I don’t see much of a change in sales for the Leaf for 2013.

The cheaper S model is missing what makes the 75 EV mile range palatable, and that’s the faster 6.6 charger. Upgrading at $1,300 puts the lease at the SV $249/mo. But you still get no navigation or ‘carwings’ to remotely check car charging status, etc. So we are back at $31,820. But still cheaper than the 2012 SV.

Meanwhile, Ford seems focused on building and maintaining inventory of plug-in hybrid vehicles. The C-Max Energi with 662 in inventory as of today, Fusion Energi at 242(still filling backorders), with Focus Electric at 484.

Nissan is doing well with 1,065 in inventory, up from 683 at beginning of March.

Toyota, offering the Prius plug-in at discounts below the Prius Liftback, has a whopping 1,270 in inventory. But they also had 1,197 in inventory last month and only sold 693.

Isn’t this the Billion dollar question … ?

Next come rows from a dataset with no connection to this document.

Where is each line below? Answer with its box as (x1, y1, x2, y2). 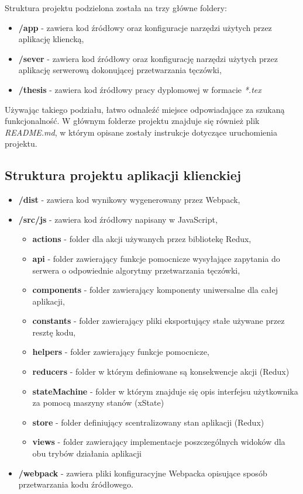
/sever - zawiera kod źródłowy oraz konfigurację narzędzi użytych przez (18, 52, 278, 64)
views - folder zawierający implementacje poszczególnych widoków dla (32, 436, 285, 448)
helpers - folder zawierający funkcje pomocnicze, (32, 346, 209, 358)
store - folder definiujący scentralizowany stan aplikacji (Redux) (32, 416, 264, 428)
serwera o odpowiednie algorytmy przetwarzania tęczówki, (32, 264, 240, 276)
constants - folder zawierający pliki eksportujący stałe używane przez (32, 315, 285, 327)
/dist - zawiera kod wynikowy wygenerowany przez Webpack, (18, 194, 240, 206)
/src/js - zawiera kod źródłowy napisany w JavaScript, (18, 213, 218, 225)

While the sales number in Japan is encouraging, we won’t know if that is just another spike or the new norm for a few months. I do expect similar larger numbers in US in the next 2 months at least.

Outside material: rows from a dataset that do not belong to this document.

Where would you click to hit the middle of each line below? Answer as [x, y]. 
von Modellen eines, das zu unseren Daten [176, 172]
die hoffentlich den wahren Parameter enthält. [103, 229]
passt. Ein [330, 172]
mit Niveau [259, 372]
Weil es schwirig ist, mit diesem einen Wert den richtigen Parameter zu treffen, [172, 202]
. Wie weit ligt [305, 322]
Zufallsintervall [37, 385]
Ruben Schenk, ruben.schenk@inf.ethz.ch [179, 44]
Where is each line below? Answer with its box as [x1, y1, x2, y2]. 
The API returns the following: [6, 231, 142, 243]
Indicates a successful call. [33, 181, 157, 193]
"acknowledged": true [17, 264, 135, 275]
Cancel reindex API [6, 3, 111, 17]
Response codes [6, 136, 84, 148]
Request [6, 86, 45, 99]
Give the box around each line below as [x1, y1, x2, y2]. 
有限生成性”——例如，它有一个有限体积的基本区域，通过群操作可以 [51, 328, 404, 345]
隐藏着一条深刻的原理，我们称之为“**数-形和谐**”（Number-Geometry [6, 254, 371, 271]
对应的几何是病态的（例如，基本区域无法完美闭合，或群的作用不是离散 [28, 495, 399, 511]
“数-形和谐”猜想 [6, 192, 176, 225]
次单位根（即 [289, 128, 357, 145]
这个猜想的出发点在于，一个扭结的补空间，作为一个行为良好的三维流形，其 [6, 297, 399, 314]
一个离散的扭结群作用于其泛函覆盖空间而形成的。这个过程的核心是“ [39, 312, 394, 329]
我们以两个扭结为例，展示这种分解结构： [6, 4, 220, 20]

One big difference is the availability of Level 3 charging in Japan vs the complete absence in the US outside California and Tennessee.

Actually, you’d be surprised to know that Washington, Oregon, Texas all have substantial CHAdeMO installations and are actually far ahead of California in terms of QC infrastructure until the past few months where it seems that finally more QC stations are coming online in California.

After all, you can drive from Canada to California along I5, but once you get to California you are stuck unless you happen to be in the Bay Area which has a barely useful number of QC stations (except for along HWY101 between Palo Alto / Sunnyvale).

Southern California has a handful, but still far from enough.

Stopped by local Nissan dealer late Saturday as last LEAF SV was driving off lot; only 6 S’es remained. Rep said they had a balanced mix of SL’s, SV’s & S’es and were willing to place an order. They did note that the Blue color would be delayed (no reason given), but all other colors are available.

I don’t think my Nissan dealer has any Leafs on the lot, last time I checked. So I think there is still a shortage in some areas.

I’m hopeful to see sales increase by 50% to 100% this year in the USA. We have a cheaper Leaf, plus I’ve been seeing some advertising on TV so the public will be more aware of the vehicle. If they would advertise those lease rates a bit more, I think it would help even more.

There are 73 Leafs near me – but the biggest Leaf dealer has only 3 ! This is the dealer that sold nearly a 100, in Nov/Dec.

I also see a lot of new people on MNL. I expect sales numbers to hit 2,000 a month soon.

Where did you got Japanese car sale numbers from?